As a district councillor, I find it troubling that public frustration with the planning system is being met with less public scrutiny rather than more. The people who live with the consequences of development should not be pushed further away from the process.

Wealden’s towns, villages and countryside will live with planning decisions for decades. The ministers promoting these reforms will not.

The Government says these changes are about efficiency. I think they reflect a view that planning decisions should be made by fewer people, more quickly and with less public challenge. That may suit ministers in Whitehall.

I do not believe it serves local democracy in Wealden; our residents or the future of our communities.

That is why I oppose them.

Sources

The consultation on these reforms has now concluded and the Government has published both its response and draft regulations.

People who wish to read the documents themselves can find them here:

• Planning Committee Reform Consultation:
https://www.gov.uk/government/consultations/planning-committee-reform-draft-regulations-and-guidance

• Government Response:
https://www.gov.uk/government/consultations/planning-committee-reform-draft-regulations-and-guidance/outcome/planning-committee-reform-statutory-consultation-on-draft-regulations-and-guidance-government-response

I believe these reforms represent a substantial reduction in local democratic oversight of planning decisions. I would encourage anyone with an interest in how development is decided in Wealden to read the documents and form their own view.

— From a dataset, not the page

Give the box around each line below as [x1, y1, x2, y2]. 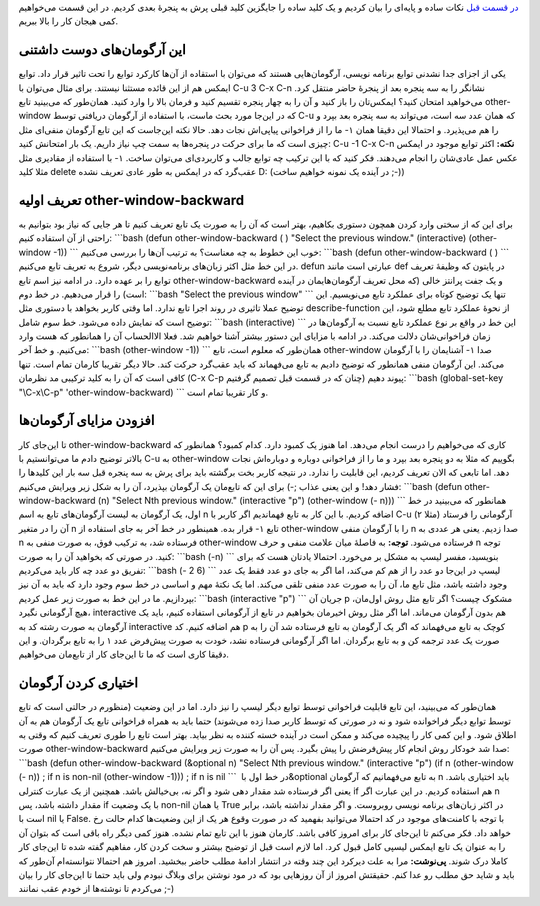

2 responses to “Who Should Decide What Gets Built in Wealden?”

  1. Paul Dunstall Avatar
    Paul Dunstall

    Very well said…. The bottom line is that Central Government want to speed up the planning process to suit their own agenda of unwanted development without the involvement of local authority planning committees. Such committees, formed from elected members, slow the process down by asking awkward questions, like…do we actually need this development, is the development sustainable, is the water supply/disposal able to cope, how will drainage concerns be resolved? Planning officers are required to consider the opinions of consultees but they are under enormous pressure to “tow-the-line” and approve developments and that will be easier without the need to refer to committee.

  2. Paul Lovatt-Smith Avatar
    Paul Lovatt-Smith

    You are too easy on our national politicians. Planning is becoming nothing short of a dictatorship. Absurd housing targets, calculated using a formula which takes no account of real need or affordability, imposed by central government with little local control. This is not democracy. Let us, the people, decide how many new homes we need, what type and where.